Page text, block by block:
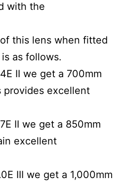
with the
this lens when fitted
as follows.
II we get a 700mm
provides excellent
II we get a 850mm
excellent
III we get a 1,000mm
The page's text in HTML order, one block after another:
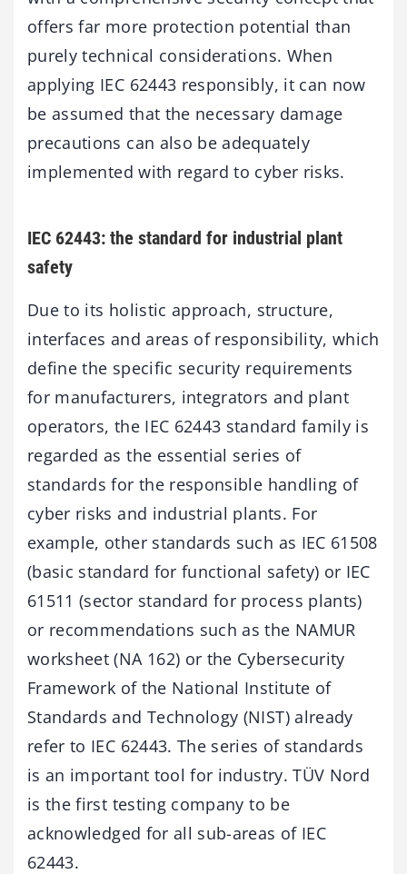
offers far more protection potential than
purely technical considerations. When
applying IEC 62443 responsibly, it can now
be assumed that the necessary damage
precautions can also be adequately
implemented with regard to cyber risks.
IEC 62443: the standard for industrial plant
safety
Due to its holistic approach, structure,
interfaces and areas of responsibility, which
define the specific security requirements
for manufacturers, integrators and plant
operators, the IEC 62443 standard family is
regarded as the essential series of
standards for the responsible handling of
cyber risks and industrial plants. For
example, other standards such as IEC 61508
(basic standard for functional safety) or IEC
61511 (sector standard for process plants)
or recommendations such as the NAMUR
worksheet (NA 162) or the Cybersecurity
Framework of the National Institute of
Standards and Technology (NIST) already
refer to IEC 62443. The series of standards
is an important tool for industry. TÜV Nord
is the first testing company to be
acknowledged for all sub-areas of IEC
62443.
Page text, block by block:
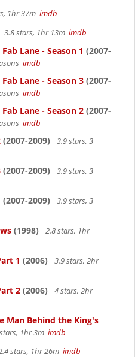
1hr 37m imdb
3.8 stars, 1hr 13m imdb
Lane - Season 1 (2007-
imdb
Lane - Season 3 (2007-
imdb
Lane - Season 2 (2007-
imdb
(2007-2009)
3.9 stars, 3
(2007-2009)
3.9 stars, 3
(2007-2009)
3.9 stars, 3
(1998)
2.8 stars, 1hr
1 (2006)
3.9 stars, 2hr
2 (2006)
4 stars, 2hr
Man Behind the King's
1hr 3m imdb
stars, 1hr 26m imdb
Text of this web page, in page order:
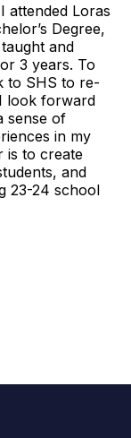
attended Loras
Degree,
and
3 years. To
to SHS to re-
look forward
sense of
in my
is to create
and
23-24 school
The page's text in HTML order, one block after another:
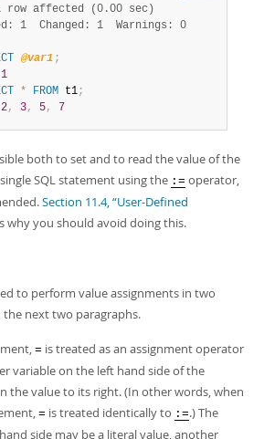
row affected (0.00 sec)
1  Changed: 1  Warnings: 0
@var1 ;
1
* FROM t1;
2, 3, 5, 7
both to set and to read the value of the
SQL statement using the := operator,
Section 11.4, “User-Defined
why you should avoid doing this.
to perform value assignments in two
the next two paragraphs.
= is treated as an assignment operator
variable on the left hand side of the
the value to its right. (In other words, when
= is treated identically to :=.) The
side may be a literal value, another
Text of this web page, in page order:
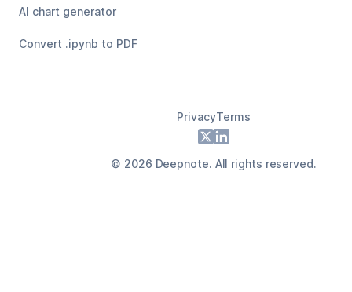
AI chart generator
Convert .ipynb to PDF
PrivacyTerms
X LinkedIn
© 2026 Deepnote. All rights reserved.
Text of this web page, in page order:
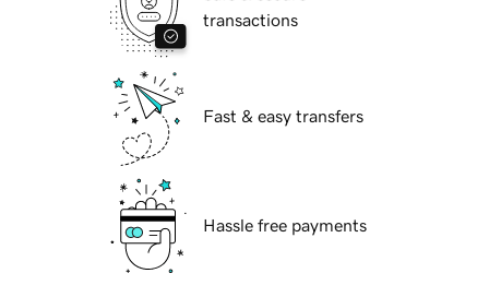
transactions
Fast & easy transfers
Hassle free payments
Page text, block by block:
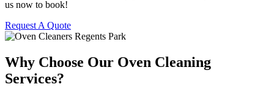
us now to book!
Request A Quote
Why Choose Our Oven Cleaning
Services?
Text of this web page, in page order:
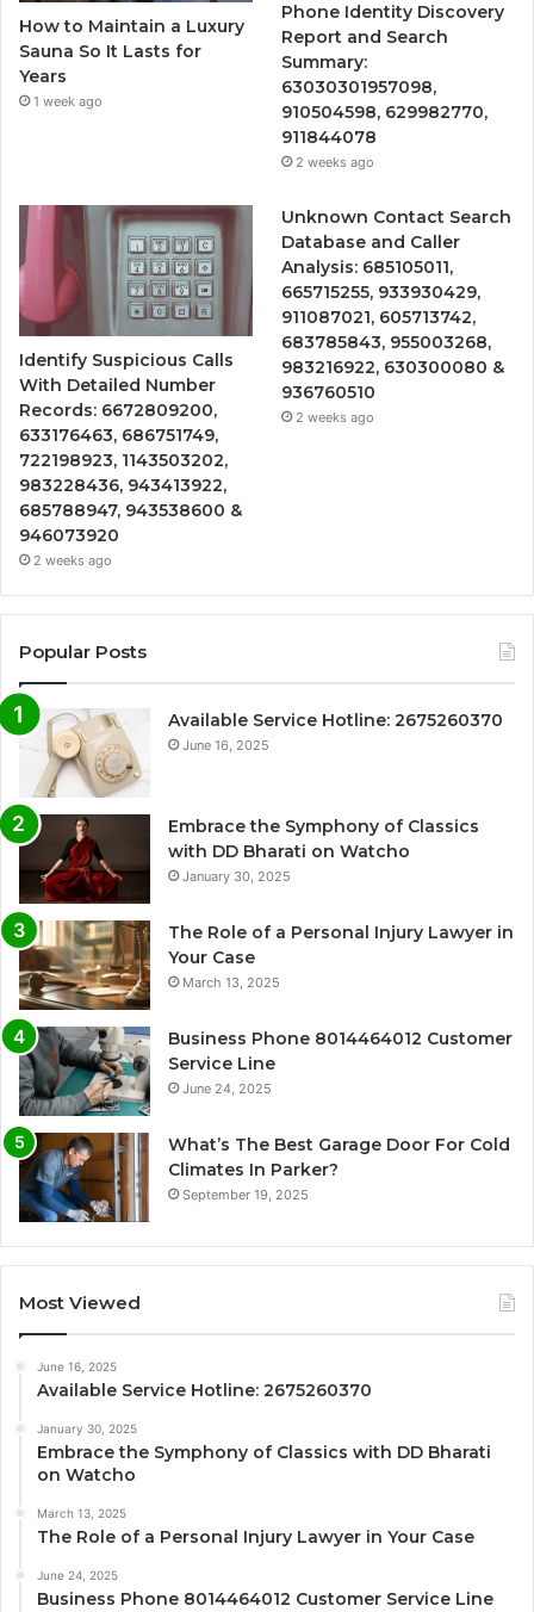
How to Maintain a Luxury
Sauna So It Lasts for
Years
1 week ago
Phone Identity Discovery
Report and Search
Summary:
63030301957098,
910504598, 629982770,
911844078
2 weeks ago
Identify Suspicious Calls
With Detailed Number
Records: 6672809200,
633176463, 686751749,
722198923, 1143503202,
983228436, 943413922,
685788947, 943538600 &
946073920
2 weeks ago
Unknown Contact Search
Database and Caller
Analysis: 685105011,
665715255, 933930429,
911087021, 605713742,
683785843, 955003268,
983216922, 630300080 &
936760510
2 weeks ago
Popular Posts
Available Service Hotline: 2675260370
June 16, 2025
Embrace the Symphony of Classics
with DD Bharati on Watcho
January 30, 2025
The Role of a Personal Injury Lawyer in
Your Case
March 13, 2025
Business Phone 8014464012 Customer
Service Line
June 24, 2025
What’s The Best Garage Door For Cold
Climates In Parker?
September 19, 2025
Most Viewed
June 16, 2025
Available Service Hotline: 2675260370
January 30, 2025
Embrace the Symphony of Classics with DD Bharati
on Watcho
March 13, 2025
The Role of a Personal Injury Lawyer in Your Case
June 24, 2025
Business Phone 8014464012 Customer Service Line
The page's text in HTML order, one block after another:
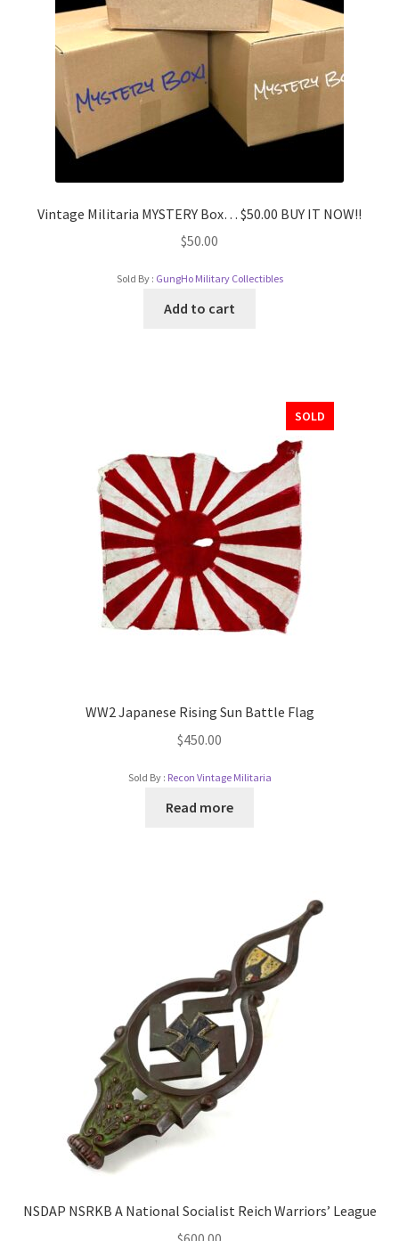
-- -- --
Problem statement -
Each line above gets copied exactly; leave the pictures out.

Task result -
Page text, block by block:
with the
this lens when fitted
as follows.
II we get a 700mm
provides excellent
II we get a 850mm
excellent
III we get a 1,000mm
The page's text in HTML order, one block after another:
offers far more protection potential than
purely technical considerations. When
applying IEC 62443 responsibly, it can now
be assumed that the necessary damage
precautions can also be adequately
implemented with regard to cyber risks.
IEC 62443: the standard for industrial plant
safety
Due to its holistic approach, structure,
interfaces and areas of responsibility, which
define the specific security requirements
for manufacturers, integrators and plant
operators, the IEC 62443 standard family is
regarded as the essential series of
standards for the responsible handling of
cyber risks and industrial plants. For
example, other standards such as IEC 61508
(basic standard for functional safety) or IEC
61511 (sector standard for process plants)
or recommendations such as the NAMUR
worksheet (NA 162) or the Cybersecurity
Framework of the National Institute of
Standards and Technology (NIST) already
refer to IEC 62443. The series of standards
is an important tool for industry. TÜV Nord
is the first testing company to be
acknowledged for all sub-areas of IEC
62443.
Page text, block by block:
1hr 37m imdb
3.8 stars, 1hr 13m imdb
Lane - Season 1 (2007-
imdb
Lane - Season 3 (2007-
imdb
Lane - Season 2 (2007-
imdb
(2007-2009)
3.9 stars, 3
(2007-2009)
3.9 stars, 3
(2007-2009)
3.9 stars, 3
(1998)
2.8 stars, 1hr
1 (2006)
3.9 stars, 2hr
2 (2006)
4 stars, 2hr
Man Behind the King's
1hr 3m imdb
stars, 1hr 26m imdb
Text of this web page, in page order:
attended Loras
Degree,
and
3 years. To
to SHS to re-
look forward
sense of
in my
is to create
and
23-24 school
The page's text in HTML order, one block after another:
row affected (0.00 sec)
1  Changed: 1  Warnings: 0
@var1 ;
1
* FROM t1;
2, 3, 5, 7
both to set and to read the value of the
SQL statement using the := operator,
Section 11.4, “User-Defined
why you should avoid doing this.
to perform value assignments in two
the next two paragraphs.
= is treated as an assignment operator
variable on the left hand side of the
the value to its right. (In other words, when
= is treated identically to :=.) The
side may be a literal value, another
Text of this web page, in page order:
AI chart generator
Convert .ipynb to PDF
PrivacyTerms
X LinkedIn
© 2026 Deepnote. All rights reserved.
Text of this web page, in page order:
transactions
Fast & easy transfers
Hassle free payments
Page text, block by block:
us now to book!
Request A Quote
Why Choose Our Oven Cleaning
Services?
Text of this web page, in page order:
How to Maintain a Luxury
Sauna So It Lasts for
Years
1 week ago
Phone Identity Discovery
Report and Search
Summary:
63030301957098,
910504598, 629982770,
911844078
2 weeks ago
Identify Suspicious Calls
With Detailed Number
Records: 6672809200,
633176463, 686751749,
722198923, 1143503202,
983228436, 943413922,
685788947, 943538600 &
946073920
2 weeks ago
Unknown Contact Search
Database and Caller
Analysis: 685105011,
665715255, 933930429,
911087021, 605713742,
683785843, 955003268,
983216922, 630300080 &
936760510
2 weeks ago
Popular Posts
Available Service Hotline: 2675260370
June 16, 2025
Embrace the Symphony of Classics
with DD Bharati on Watcho
January 30, 2025
The Role of a Personal Injury Lawyer in
Your Case
March 13, 2025
Business Phone 8014464012 Customer
Service Line
June 24, 2025
What’s The Best Garage Door For Cold
Climates In Parker?
September 19, 2025
Most Viewed
June 16, 2025
Available Service Hotline: 2675260370
January 30, 2025
Embrace the Symphony of Classics with DD Bharati
on Watcho
March 13, 2025
The Role of a Personal Injury Lawyer in Your Case
June 24, 2025
Business Phone 8014464012 Customer Service Line
The page's text in HTML order, one block after another:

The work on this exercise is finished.